Stratasys opens up new additive avenues with "infinite-build" technology

According to the company, the Infinite-Build 3D Demonstrator and Robotic Composite 3D Demonstrator build on Stratasys’ expertise in industrial fused deposition modelling (FDM) 3D printing to help manufacturers design and build parts with credible structural integrity but at a fraction of the time and cost.

Common to both the Infinite-Build 3D Demonstrator and Robotic Composite 3D Demonstrator is an approach to FDM extrusion that increases throughput and repeatability. Both use a worm drive filament extruder that winds filament through the print head to increase the sort of flow pressure required for composite extrusion.

The Infinite-Build 3D Demonstrator is designed to address the requirements of aerospace, automotive and other industries for large lightweight, thermoplastic parts with repeatable mechanical properties.

To do so, the traditional 3D printer concept has been turned on its side to realise an approach to building parts that prints on a vertical plane to produce parts that are measured in feet rather than inches.

According to Richard Garrity, president of Stratasys Americas, the system has utility across jigs and fixtures, tooling, and production parts.

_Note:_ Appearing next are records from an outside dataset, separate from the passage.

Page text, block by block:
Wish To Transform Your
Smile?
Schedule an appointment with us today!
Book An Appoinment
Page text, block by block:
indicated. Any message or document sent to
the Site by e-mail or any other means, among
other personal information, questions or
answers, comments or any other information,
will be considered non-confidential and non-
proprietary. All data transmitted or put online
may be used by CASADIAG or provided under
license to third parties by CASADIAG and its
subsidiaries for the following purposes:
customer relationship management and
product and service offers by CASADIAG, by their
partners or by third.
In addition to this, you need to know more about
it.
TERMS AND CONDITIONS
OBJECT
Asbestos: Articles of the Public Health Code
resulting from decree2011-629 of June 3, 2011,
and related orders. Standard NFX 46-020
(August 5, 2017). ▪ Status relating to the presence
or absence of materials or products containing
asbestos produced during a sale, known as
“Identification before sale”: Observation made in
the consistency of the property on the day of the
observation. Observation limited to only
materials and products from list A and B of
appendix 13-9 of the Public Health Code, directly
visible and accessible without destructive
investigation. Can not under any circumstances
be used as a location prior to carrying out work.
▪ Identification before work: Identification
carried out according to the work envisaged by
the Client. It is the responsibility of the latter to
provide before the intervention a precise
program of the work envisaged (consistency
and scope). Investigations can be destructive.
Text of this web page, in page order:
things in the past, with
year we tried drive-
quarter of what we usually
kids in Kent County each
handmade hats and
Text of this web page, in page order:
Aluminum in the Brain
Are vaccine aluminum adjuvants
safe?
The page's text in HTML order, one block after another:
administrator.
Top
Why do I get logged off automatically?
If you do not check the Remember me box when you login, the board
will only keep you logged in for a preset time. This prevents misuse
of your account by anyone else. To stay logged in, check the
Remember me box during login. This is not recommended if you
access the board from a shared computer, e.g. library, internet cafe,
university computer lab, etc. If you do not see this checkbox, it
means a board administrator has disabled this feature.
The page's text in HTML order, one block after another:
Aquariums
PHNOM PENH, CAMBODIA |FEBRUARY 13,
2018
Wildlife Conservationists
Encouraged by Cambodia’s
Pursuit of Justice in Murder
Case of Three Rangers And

Garrity added that the system produces parts 10 times more quickly than other FDM technologies.

“When you can convert jigs and fixtures into a thermoplastic material you can produce them on demand, literally overnight,” he said. “They are personalised, customised to a given worker or to a given process.”

Boeing, which has approximately 30,000 AM parts installed in its commercial and defence platforms, helped define the requirements and specifications for the demonstrator and is currently using an Infinite-Build 3D Demonstrator to further explore the production of low volume, lightweight parts.

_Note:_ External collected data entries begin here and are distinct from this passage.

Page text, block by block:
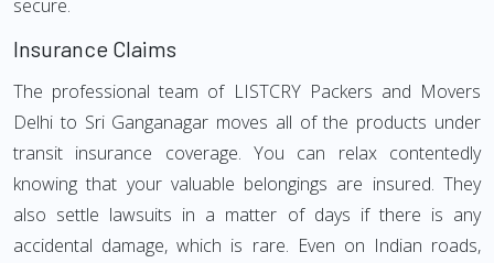
secure.
Insurance Claims
The professional team of LISTCRY Packers and Movers
Delhi to Sri Ganganagar moves all of the products under
transit insurance coverage. You can relax contentedly
knowing that your valuable belongings are insured. They
also settle lawsuits in a matter of days if there is any
accidental damage, which is rare. Even on Indian roads,
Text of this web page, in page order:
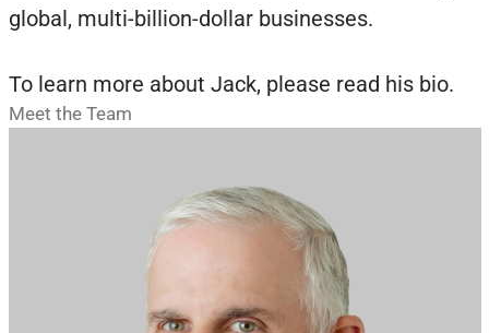
global, multi-billion-dollar businesses.
To learn more about Jack, please read his bio.
Meet the Team
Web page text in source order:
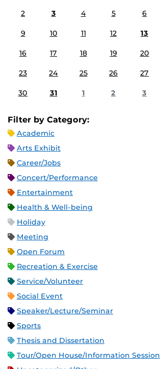
2 3 4 5 6
9 10 11 12 13
16 17 18 19 20
23 24 25 26 27
30 31 1 2 3
Filter by Category:
Academic
Arts Exhibit
Career/Jobs
Concert/Performance
Entertainment
Health & Well-being
Holiday
Meeting
Open Forum
Recreation & Exercise
Service/Volunteer
Social Event
Speaker/Lecture/Seminar
Sports
Thesis and Dissertation
Tour/Open House/Information Session
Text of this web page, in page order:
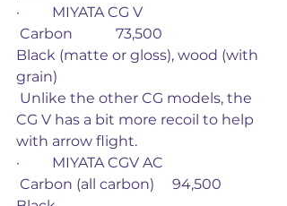
·         MIYATA CG V
Black (matte or gloss), wood (with
grain)
CG V has a bit more recoil to help
with arrow flight.
·         MIYATA CGV AC
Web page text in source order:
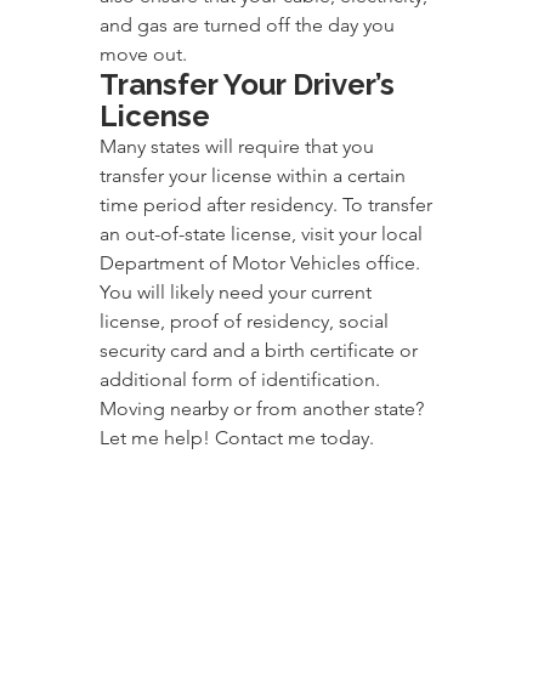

Ford Motor Company is also exploring automotive manufacturing applications for this demonstrator, and will evaluate this new technology.

Furthermore, Ford and Stratasys will work together to test and develop new applications for automotive-grade 3D printed materials that were not previously possible due to limited size.

Dr Ellen Lee, technical leader, additive manufacturing research, Ford Motor Company said: “What we’ve been doing in the past – prototyping, design verification, and looking at quick iterations for designs – has helped us to be more efficient and reduce our cycle times. Now, we’re looking at more functional applications. The reason why is because additive manufacturing gives…design freedoms that allow us to [further] reduce our cycle times.

“Some tools can take months to make. Now, if we can reduce that to days for a printed tool we can start look at reducing or eliminating the time associated with making prototype tooling and eventually production tooling.”

Stratasys’ Robotic Composite 3D Demonstrator, developed in conjunction with Siemens, removes steps such as manual lay up and curing in an autoclave to produce composite parts in 3D. Garrity added that the traditional composite process can be difficult in terms of scaling, and rendering the types of detail that are often required in parts.”

By comparison, the Robotic Composite 3D Demonstrator delivers 3D printing by using an 8-axis motion system (a six axis robot with two axis rotary positioner) that enables precise, directional material placement for strength while also reducing the need for support structures and eradicating layer transitions.

“We’re not in the business of inventing a specific output,” said Ilan Levin, Stratasys CEO. “What we are trying to do is identify applications and deliver upon those applications as best we can and provide as much value as we can.

Both machines will be demonstrated at the International Manufacturing Technology Show in Chicago between Sept 12-17.